# corsair GS 500 price help [Kolkata]



## blue555 (Jan 30, 2012)

hi friends
this is my first post though i have been following you guys for years
i want to know the price of corsair gs 500 in chandni in kolkata


----------



## d6bmg (Feb 1, 2012)

AFAIK, not available at Kolkata. Why GS500 when you have better choices in the form of 
CX 500V2
Seasonic SII 500W
FSP SAGA II 500W etc?


----------



## topgear (Feb 2, 2012)

I think OP better get GS600


----------



## d6bmg (Feb 2, 2012)

^ Yes, if and only if OP is willing to spend 4.2K for it, which I doubt it. Otherwise he would have asked about the availability of GS600. Ain't it?


----------



## topgear (Feb 3, 2012)

^^ you have a nice point there 

BTW, Op can also look for Tagan TG500- U37 around ~3k.


----------



## Cilus (Feb 3, 2012)

GS500 is available with Vedant. The price is 3.4K + TAX


----------



## blue555 (Feb 4, 2012)

thank you all for replying, if it is 3.4k +tax then seasonic sll520w is good?what do you guys think ?? my config please don't laugh guys

Intel e8400 cpu
xfx 630i 7100 mb
xfx 9400 gpu
500 gb sata
cddvd combo sata
one memory stick 
and a annoying smps called frontech  who knows but it is written 450w
when i brought my pc i made this mistake i didn't bother about my smps
thou my cpu cost me 8000 bucks but i as a fool ran it on a frontech smps 

my mb couldn't take this shock and it started giving me blue screen or keeps freezing, whenever i try to watch online videos or try to play flash contents on the web or playing a game watching a hi def movie,replaced ram brought a new gpu nothing worked now i am willing to buy a new intel 775 board but before that i am going to buy a well branded smps for God's sake


----------



## topgear (Feb 4, 2012)

^^ the BSODs you are facing could be due the PSU but could be also caused by overheating / bad ram modules / bad ram slot / hdd bad sector etc - check those and make sure they are OK

for the config you have Corsair CX430v2 would be more than enough - you can even upgrade to a better gpu later with it


----------



## blue555 (Feb 4, 2012)

topgear said:


> ^^ the BSODs you are facing could be due the PSU but could be also caused by overheating / bad ram modules / bad ram slot / hdd bad sector etc - check those and make sure they are OK
> 
> for the config you have Corsair CX430v2 would be more than enough - you can even upgrade to a better gpu later with it



thank you top gear for your time 

yes mate you have a point i have checked memory module with memtest86 and 86+ (got error only once but after that i ran it several times more than +- 8 hrs all the time but didn't get any error with the older transcend ram ) but still i replaced the older ram with new kingston ram, hdd is also ok , but mb and psu may be faulty 

ya corsair cx430 is worth having but i was looking for a feature upgrade proof smps ,by the way i saw seasonic sii 520w in chandni here in kolkata for 3600 bucks in arihant there was a guy standing beside me who was talking to the owner i saw him holding a seasonic psu and a kuhler liquid cooler   i think he was a supplier i asked him the price of seasonic and he was very happy about the fact that i know about the brand seasonic which he told me that manufactures smps for different brands without oem name.


----------



## saswat23 (Feb 4, 2012)

If GS-500 costs 3.5k then better get Seasonic S12II-520. It has 5yrs warranty.


----------



## Confused_user (Feb 6, 2012)

What's the difference between CX500 and GS500? Also, which one is more quiet?
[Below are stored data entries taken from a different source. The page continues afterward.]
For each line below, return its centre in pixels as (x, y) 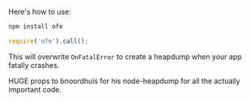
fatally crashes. (34, 65)
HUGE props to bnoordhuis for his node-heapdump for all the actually (124, 81)
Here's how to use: (40, 12)
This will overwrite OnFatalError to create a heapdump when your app (125, 57)
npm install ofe (36, 27)
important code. (35, 89)
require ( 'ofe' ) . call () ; (49, 41)
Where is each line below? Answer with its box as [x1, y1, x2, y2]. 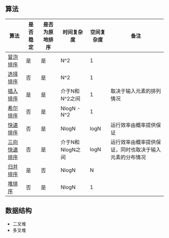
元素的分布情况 [110, 153, 146, 160]
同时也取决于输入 [120, 146, 161, 153]
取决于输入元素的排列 [110, 87, 161, 94]
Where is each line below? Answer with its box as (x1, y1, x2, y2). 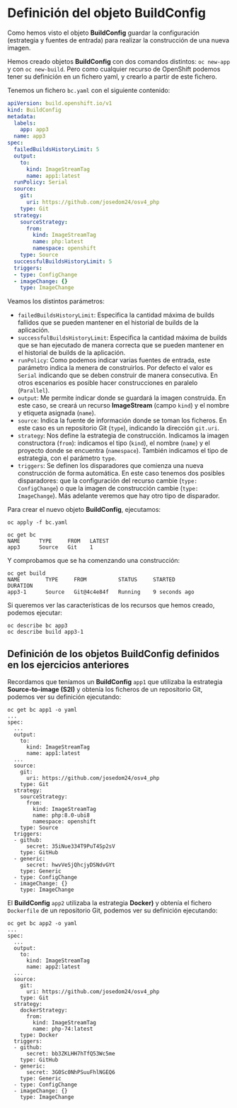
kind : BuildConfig (7, 106, 62, 113)
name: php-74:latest (33, 1026, 93, 1033)
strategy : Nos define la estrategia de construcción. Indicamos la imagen (17, 431, 229, 440)
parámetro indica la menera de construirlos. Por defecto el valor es (17, 364, 214, 372)
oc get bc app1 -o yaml (7, 707, 78, 714)
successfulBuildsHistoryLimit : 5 (13, 257, 112, 265)
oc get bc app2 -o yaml (7, 920, 78, 927)
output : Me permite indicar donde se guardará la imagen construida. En (17, 393, 226, 402)
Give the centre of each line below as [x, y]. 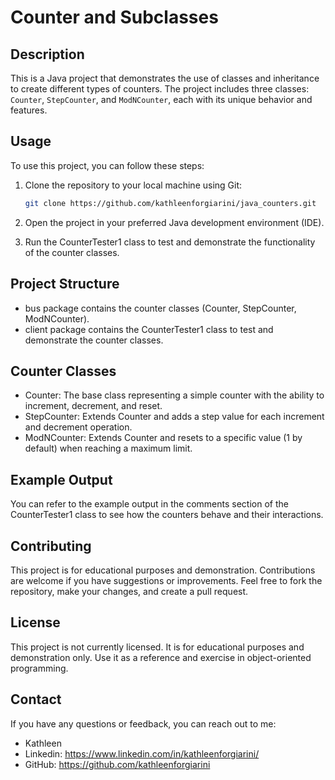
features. [29, 110]
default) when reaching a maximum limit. [108, 448]
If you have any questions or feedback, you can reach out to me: [143, 723]
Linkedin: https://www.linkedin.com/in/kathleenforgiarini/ [142, 753]
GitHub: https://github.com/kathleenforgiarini [117, 764]
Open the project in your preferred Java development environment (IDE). [174, 222]
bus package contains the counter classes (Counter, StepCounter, [160, 308]
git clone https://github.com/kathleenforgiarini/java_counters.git [170, 203]

Now I don't mean to hijack this thread but since my question is same, I thought the op won't mind.


----------



## sukesh1090 (Feb 6, 2012)

^^
 go through these links,
corsair GS500

Corsair CX500V2
the main difference is gs500 gives 39A at +12v rail but cx500 gives 34A and gs500 has a blue LED fan and cx500 normal one.i don't know much about its noise but i heard cx500 is bit noisy at load.

@op and Confused_user,
 I am using that seasonic S12 II 520w and it is ultra quiet even i can't feel that it is running.i will recommended you this psu over the corsair gs500 and even cx500.


----------